### ABOUT THIS TASK
Starting at the top of the listing below, copy each line exactly, stopping after the line that contains "Integrated with 3rd".

### AVAILABLE RECORDS

= Beginning of Section =

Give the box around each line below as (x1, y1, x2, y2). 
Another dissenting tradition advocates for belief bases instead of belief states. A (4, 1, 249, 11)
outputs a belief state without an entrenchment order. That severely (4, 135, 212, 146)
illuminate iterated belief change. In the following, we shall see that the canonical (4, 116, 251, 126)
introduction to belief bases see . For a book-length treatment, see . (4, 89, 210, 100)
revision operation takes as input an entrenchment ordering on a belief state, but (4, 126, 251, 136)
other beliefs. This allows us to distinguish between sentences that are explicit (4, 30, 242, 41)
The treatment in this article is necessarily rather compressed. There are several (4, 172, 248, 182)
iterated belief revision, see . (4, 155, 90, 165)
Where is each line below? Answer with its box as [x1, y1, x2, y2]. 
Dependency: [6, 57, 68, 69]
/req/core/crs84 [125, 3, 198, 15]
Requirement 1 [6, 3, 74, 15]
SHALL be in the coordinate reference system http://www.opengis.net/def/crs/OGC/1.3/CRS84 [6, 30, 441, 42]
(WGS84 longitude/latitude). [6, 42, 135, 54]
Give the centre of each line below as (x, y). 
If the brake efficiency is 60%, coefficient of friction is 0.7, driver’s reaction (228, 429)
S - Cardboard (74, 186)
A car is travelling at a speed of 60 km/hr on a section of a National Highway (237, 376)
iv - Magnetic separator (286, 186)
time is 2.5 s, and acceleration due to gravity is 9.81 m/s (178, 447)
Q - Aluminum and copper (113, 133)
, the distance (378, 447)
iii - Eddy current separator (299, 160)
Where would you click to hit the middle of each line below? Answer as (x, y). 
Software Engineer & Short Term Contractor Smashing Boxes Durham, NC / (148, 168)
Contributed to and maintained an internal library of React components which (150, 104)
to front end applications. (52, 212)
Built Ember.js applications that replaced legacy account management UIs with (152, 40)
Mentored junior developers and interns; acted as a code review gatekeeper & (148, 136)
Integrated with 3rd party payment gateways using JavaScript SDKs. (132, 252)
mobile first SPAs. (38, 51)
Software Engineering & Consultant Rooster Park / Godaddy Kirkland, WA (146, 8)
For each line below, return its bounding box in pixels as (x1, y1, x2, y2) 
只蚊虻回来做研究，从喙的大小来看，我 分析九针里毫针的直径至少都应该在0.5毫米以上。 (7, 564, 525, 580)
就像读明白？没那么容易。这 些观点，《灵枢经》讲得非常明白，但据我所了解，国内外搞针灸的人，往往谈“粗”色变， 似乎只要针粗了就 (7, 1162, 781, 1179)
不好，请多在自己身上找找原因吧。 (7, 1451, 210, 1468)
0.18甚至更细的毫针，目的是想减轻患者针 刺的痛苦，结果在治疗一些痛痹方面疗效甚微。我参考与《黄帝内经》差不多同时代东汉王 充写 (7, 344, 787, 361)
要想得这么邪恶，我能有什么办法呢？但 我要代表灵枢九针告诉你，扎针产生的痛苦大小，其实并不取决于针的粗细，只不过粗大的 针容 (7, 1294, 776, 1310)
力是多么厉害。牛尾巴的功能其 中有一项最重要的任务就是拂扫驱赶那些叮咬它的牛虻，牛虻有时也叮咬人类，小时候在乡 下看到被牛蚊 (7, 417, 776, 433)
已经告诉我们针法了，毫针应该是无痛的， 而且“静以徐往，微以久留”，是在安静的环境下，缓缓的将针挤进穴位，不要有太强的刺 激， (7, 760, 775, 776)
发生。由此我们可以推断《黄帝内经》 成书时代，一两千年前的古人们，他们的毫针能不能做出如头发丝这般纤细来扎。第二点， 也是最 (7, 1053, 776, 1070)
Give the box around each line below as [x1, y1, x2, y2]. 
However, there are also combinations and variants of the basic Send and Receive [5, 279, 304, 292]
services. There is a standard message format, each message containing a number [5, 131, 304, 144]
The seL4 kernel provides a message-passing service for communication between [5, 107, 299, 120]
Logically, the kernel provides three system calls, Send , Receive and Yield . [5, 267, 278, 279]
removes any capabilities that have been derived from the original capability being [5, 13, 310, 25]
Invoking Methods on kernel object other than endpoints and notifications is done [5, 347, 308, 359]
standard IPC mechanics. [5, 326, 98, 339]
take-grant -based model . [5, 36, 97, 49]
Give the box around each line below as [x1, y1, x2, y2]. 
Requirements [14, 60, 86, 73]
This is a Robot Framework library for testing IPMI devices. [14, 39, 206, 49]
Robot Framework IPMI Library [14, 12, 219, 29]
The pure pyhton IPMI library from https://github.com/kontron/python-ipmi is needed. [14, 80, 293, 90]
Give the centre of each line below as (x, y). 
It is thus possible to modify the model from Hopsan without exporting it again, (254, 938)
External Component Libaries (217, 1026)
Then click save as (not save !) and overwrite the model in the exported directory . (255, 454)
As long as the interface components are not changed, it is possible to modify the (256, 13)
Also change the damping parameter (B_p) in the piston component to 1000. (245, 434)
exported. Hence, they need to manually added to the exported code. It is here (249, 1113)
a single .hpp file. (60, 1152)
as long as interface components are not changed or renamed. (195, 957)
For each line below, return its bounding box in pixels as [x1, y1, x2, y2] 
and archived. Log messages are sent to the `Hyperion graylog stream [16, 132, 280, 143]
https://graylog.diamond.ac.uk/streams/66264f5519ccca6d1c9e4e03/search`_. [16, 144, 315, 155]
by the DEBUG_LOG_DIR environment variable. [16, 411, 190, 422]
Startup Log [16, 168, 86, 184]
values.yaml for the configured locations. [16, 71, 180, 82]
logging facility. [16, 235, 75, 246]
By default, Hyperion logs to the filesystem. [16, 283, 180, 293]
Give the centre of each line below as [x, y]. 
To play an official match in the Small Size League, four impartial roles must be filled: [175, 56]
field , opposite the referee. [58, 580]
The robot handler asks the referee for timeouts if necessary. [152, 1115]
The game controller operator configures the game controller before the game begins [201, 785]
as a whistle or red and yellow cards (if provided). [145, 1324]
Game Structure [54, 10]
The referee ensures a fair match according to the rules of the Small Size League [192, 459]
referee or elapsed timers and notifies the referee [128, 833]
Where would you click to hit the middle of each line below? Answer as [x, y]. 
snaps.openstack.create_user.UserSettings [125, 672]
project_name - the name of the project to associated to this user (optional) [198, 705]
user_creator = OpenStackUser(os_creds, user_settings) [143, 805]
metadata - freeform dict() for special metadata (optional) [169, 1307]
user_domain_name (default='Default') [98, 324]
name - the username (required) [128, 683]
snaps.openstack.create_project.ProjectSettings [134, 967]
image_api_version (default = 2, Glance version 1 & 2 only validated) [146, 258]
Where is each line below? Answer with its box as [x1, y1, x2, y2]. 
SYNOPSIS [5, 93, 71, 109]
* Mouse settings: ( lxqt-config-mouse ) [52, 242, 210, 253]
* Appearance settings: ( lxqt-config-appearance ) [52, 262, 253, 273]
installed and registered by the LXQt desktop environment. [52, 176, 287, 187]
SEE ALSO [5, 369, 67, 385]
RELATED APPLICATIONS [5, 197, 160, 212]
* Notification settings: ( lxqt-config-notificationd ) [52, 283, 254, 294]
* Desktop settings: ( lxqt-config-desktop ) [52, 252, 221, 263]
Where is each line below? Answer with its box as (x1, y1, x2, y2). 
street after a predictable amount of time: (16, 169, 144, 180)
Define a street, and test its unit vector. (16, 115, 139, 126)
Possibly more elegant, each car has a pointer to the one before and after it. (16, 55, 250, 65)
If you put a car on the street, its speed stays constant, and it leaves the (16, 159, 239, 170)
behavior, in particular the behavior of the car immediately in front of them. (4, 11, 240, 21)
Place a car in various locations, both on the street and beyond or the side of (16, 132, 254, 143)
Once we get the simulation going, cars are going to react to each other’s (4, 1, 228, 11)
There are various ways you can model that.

= End of Section =

### RESPONSE TO THIS TASK
Give the box around each line below as (x1, y1, x2, y2). 
Another dissenting tradition advocates for belief bases instead of belief states. A (4, 1, 249, 11)
outputs a belief state without an entrenchment order. That severely (4, 135, 212, 146)
illuminate iterated belief change. In the following, we shall see that the canonical (4, 116, 251, 126)
introduction to belief bases see . For a book-length treatment, see . (4, 89, 210, 100)
revision operation takes as input an entrenchment ordering on a belief state, but (4, 126, 251, 136)
other beliefs. This allows us to distinguish between sentences that are explicit (4, 30, 242, 41)
The treatment in this article is necessarily rather compressed. There are several (4, 172, 248, 182)
iterated belief revision, see . (4, 155, 90, 165)
Where is each line below? Answer with its box as [x1, y1, x2, y2]. 
Dependency: [6, 57, 68, 69]
/req/core/crs84 [125, 3, 198, 15]
Requirement 1 [6, 3, 74, 15]
SHALL be in the coordinate reference system http://www.opengis.net/def/crs/OGC/1.3/CRS84 [6, 30, 441, 42]
(WGS84 longitude/latitude). [6, 42, 135, 54]
Give the centre of each line below as (x, y). 
If the brake efficiency is 60%, coefficient of friction is 0.7, driver’s reaction (228, 429)
S - Cardboard (74, 186)
A car is travelling at a speed of 60 km/hr on a section of a National Highway (237, 376)
iv - Magnetic separator (286, 186)
time is 2.5 s, and acceleration due to gravity is 9.81 m/s (178, 447)
Q - Aluminum and copper (113, 133)
, the distance (378, 447)
iii - Eddy current separator (299, 160)
Where would you click to hit the middle of each line below? Answer as (x, y). 
Software Engineer & Short Term Contractor Smashing Boxes Durham, NC / (148, 168)
Contributed to and maintained an internal library of React components which (150, 104)
to front end applications. (52, 212)
Built Ember.js applications that replaced legacy account management UIs with (152, 40)
Mentored junior developers and interns; acted as a code review gatekeeper & (148, 136)
Integrated with 3rd party payment gateways using JavaScript SDKs. (132, 252)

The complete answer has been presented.